◆ ENTRIES PROVIDED:

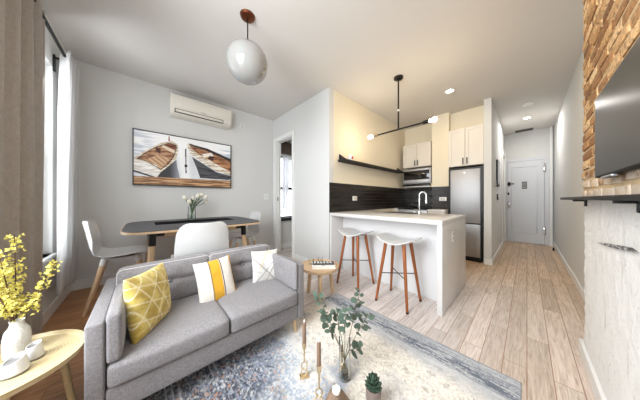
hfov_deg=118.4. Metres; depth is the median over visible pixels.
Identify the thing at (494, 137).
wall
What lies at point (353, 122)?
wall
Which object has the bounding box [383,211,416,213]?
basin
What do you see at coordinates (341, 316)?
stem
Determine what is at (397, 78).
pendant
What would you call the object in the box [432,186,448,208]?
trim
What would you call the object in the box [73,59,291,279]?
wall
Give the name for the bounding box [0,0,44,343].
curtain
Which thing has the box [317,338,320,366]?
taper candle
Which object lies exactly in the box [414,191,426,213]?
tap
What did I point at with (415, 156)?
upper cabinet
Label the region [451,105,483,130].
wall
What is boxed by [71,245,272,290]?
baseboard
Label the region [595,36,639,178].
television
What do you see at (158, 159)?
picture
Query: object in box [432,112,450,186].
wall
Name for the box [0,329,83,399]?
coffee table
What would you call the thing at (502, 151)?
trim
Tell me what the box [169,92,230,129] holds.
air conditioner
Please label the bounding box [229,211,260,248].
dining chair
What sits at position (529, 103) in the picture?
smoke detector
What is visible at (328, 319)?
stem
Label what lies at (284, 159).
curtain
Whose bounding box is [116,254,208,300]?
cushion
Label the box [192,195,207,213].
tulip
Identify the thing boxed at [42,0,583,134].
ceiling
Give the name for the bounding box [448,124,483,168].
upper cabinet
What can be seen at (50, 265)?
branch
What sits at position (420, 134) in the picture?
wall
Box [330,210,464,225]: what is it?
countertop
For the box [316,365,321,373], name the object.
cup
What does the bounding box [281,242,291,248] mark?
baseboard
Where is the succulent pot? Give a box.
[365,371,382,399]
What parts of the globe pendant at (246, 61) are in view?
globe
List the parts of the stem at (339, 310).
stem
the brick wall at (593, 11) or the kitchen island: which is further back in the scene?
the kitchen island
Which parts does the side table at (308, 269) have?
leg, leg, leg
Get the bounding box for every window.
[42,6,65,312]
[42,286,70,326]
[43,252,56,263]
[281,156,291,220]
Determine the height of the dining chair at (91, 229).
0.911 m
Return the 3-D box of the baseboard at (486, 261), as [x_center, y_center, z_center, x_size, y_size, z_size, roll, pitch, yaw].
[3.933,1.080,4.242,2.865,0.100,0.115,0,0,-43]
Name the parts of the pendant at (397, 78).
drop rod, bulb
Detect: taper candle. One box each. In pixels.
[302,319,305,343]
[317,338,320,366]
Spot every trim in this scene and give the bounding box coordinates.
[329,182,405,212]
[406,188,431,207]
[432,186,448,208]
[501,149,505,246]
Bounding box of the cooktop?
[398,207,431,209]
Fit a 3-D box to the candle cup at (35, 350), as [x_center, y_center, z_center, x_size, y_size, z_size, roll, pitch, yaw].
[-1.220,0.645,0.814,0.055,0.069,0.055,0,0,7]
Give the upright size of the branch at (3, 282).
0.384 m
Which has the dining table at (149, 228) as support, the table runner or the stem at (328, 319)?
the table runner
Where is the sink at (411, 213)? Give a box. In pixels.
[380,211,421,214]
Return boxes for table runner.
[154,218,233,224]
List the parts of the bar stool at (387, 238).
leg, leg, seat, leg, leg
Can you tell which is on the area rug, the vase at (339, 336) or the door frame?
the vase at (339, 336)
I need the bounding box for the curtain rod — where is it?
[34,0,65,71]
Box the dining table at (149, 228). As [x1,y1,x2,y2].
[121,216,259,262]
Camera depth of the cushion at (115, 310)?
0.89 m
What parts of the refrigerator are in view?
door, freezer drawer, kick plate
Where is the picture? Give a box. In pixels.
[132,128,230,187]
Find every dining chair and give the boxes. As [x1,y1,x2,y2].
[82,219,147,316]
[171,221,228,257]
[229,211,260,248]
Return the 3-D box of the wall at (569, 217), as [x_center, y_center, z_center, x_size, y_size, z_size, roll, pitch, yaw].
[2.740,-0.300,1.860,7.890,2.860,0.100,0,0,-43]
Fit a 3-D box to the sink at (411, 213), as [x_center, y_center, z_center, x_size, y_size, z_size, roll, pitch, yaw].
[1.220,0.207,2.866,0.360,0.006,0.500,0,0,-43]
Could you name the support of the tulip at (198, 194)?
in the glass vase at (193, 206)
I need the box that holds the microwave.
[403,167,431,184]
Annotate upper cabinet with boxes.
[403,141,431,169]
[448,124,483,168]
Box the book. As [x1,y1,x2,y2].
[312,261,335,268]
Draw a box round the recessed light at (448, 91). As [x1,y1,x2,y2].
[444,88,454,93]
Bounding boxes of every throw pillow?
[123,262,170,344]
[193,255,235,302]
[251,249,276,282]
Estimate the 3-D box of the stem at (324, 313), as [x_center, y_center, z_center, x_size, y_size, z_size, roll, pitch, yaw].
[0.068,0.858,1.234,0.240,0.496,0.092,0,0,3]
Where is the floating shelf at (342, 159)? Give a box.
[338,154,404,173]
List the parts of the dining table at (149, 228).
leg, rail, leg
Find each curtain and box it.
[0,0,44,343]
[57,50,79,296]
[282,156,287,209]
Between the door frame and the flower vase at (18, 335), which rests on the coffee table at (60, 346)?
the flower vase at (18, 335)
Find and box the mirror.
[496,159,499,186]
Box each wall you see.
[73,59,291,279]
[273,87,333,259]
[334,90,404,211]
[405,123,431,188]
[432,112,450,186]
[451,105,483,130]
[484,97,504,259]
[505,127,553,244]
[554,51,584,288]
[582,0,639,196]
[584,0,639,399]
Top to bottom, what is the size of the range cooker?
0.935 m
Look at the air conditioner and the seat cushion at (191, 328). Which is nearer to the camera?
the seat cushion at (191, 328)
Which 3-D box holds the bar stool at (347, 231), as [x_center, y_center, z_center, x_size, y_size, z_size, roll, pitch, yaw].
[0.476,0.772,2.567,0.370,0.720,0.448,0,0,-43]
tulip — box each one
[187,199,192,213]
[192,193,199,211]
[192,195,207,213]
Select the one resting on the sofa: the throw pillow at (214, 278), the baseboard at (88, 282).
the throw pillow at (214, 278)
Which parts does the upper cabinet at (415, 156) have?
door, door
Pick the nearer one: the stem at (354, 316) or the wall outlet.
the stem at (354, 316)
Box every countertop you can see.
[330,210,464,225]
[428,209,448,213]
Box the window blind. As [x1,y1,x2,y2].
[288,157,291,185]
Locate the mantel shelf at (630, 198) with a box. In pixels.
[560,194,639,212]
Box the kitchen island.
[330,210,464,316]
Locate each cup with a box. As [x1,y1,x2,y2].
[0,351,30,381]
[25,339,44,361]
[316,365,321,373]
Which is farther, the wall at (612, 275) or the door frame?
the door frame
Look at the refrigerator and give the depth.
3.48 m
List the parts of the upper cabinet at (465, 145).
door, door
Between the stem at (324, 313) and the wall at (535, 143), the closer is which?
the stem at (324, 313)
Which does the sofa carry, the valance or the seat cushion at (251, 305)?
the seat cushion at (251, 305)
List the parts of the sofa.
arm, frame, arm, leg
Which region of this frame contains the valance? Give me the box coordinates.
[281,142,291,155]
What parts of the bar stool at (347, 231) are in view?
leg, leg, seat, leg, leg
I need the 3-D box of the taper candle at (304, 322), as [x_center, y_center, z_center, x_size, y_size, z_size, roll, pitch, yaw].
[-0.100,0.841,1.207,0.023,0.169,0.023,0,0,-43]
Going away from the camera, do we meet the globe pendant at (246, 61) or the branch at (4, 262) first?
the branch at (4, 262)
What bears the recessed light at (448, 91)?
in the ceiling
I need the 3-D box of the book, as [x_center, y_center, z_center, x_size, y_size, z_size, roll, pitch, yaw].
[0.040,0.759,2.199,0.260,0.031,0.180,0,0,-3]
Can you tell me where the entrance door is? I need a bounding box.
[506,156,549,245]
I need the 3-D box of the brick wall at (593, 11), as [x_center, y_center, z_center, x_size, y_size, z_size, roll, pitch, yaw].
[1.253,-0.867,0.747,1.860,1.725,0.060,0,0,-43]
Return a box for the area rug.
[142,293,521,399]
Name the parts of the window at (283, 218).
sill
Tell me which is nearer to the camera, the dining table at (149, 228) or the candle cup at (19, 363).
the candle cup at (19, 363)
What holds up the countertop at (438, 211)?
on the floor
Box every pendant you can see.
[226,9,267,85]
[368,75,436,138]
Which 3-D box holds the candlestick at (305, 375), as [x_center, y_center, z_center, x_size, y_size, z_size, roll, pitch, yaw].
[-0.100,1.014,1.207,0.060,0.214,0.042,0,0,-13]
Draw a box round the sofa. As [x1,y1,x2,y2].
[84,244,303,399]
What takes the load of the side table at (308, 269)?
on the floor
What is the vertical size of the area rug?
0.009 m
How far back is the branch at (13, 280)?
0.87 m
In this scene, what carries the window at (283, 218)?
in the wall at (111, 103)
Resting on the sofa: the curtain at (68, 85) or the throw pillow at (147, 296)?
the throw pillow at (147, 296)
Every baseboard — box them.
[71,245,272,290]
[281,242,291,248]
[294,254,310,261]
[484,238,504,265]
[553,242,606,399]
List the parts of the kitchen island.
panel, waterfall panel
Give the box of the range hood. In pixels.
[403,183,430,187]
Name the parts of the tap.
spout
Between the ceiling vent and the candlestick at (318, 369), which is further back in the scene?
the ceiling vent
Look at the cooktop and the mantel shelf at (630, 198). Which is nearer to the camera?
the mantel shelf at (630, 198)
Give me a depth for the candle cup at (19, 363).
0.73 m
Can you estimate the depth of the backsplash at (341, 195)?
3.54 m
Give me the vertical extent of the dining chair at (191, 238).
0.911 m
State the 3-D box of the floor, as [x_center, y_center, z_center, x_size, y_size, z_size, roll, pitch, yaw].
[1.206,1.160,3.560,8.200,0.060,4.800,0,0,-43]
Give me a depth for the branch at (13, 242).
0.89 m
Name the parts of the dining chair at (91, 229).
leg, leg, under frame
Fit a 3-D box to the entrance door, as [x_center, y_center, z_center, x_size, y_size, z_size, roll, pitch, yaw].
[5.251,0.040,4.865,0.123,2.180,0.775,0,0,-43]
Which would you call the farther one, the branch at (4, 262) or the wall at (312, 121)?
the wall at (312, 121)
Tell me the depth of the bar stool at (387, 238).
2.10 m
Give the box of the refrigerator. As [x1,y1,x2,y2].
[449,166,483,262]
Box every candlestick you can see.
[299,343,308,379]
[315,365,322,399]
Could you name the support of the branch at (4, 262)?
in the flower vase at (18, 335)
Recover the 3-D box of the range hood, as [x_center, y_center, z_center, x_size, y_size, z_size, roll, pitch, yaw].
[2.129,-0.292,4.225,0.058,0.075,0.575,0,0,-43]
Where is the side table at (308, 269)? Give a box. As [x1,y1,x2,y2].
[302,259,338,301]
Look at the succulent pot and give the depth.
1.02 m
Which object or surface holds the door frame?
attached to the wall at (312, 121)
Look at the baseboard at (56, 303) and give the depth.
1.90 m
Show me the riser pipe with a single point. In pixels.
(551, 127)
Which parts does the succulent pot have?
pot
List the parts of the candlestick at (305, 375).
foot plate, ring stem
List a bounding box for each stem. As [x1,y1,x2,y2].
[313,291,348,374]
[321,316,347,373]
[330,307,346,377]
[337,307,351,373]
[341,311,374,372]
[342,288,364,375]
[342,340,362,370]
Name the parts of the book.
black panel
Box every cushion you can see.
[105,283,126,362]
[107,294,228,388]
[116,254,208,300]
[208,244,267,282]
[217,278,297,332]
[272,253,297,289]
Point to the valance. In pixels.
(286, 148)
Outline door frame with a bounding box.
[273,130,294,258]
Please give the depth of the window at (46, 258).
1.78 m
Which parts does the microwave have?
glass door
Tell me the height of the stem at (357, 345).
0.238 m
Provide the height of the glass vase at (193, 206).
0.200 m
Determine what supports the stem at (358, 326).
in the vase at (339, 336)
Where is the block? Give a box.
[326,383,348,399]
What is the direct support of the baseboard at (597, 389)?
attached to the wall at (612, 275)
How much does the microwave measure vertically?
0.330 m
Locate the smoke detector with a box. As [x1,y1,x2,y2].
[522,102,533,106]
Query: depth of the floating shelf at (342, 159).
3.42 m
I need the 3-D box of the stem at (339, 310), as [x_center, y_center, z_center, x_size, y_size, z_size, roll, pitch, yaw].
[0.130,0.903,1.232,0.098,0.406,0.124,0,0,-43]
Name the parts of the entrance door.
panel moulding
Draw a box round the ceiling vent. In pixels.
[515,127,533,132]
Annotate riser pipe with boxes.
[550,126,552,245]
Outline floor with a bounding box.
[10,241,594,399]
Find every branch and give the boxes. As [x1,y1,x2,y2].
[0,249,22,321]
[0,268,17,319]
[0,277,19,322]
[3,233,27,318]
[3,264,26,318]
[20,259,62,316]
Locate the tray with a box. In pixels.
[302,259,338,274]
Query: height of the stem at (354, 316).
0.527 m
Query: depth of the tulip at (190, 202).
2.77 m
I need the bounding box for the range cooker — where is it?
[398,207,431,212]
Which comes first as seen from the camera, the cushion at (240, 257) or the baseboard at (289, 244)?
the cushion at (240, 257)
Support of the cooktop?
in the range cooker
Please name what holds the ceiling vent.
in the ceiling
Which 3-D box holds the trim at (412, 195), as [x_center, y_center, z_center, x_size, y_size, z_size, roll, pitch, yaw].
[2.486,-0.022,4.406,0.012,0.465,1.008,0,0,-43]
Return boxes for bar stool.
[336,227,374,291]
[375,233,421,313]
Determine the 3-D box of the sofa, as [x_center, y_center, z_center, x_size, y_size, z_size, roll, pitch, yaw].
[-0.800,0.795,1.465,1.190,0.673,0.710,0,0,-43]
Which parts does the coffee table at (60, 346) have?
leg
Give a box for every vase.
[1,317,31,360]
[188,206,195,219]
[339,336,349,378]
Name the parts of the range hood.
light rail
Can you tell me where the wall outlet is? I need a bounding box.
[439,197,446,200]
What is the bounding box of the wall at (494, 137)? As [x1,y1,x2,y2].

◆ EXERCISE INSTRUCTIONS: Above are some lines. Repeat exactly, and only, those from the line that has "Fit a 3-D box to the sink" through the line that has "Box each wall you see.".

◆ ANSWER SPACE:
Fit a 3-D box to the sink at (411, 213), as [x_center, y_center, z_center, x_size, y_size, z_size, roll, pitch, yaw].
[1.220,0.207,2.866,0.360,0.006,0.500,0,0,-43]
Could you name the support of the tulip at (198, 194)?
in the glass vase at (193, 206)
I need the box that holds the microwave.
[403,167,431,184]
Annotate upper cabinet with boxes.
[403,141,431,169]
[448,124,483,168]
Box the book. As [x1,y1,x2,y2].
[312,261,335,268]
Draw a box round the recessed light at (448, 91). As [x1,y1,x2,y2].
[444,88,454,93]
Bounding boxes of every throw pillow?
[123,262,170,344]
[193,255,235,302]
[251,249,276,282]
Estimate the 3-D box of the stem at (324, 313), as [x_center, y_center, z_center, x_size, y_size, z_size, roll, pitch, yaw].
[0.068,0.858,1.234,0.240,0.496,0.092,0,0,3]
Where is the floating shelf at (342, 159)? Give a box.
[338,154,404,173]
List the parts of the dining table at (149, 228).
leg, rail, leg
Find each curtain and box it.
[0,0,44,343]
[57,50,79,296]
[282,156,287,209]
Between the door frame and the flower vase at (18, 335), which rests on the coffee table at (60, 346)?
the flower vase at (18, 335)
Find and box the mirror.
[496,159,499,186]
Box each wall you see.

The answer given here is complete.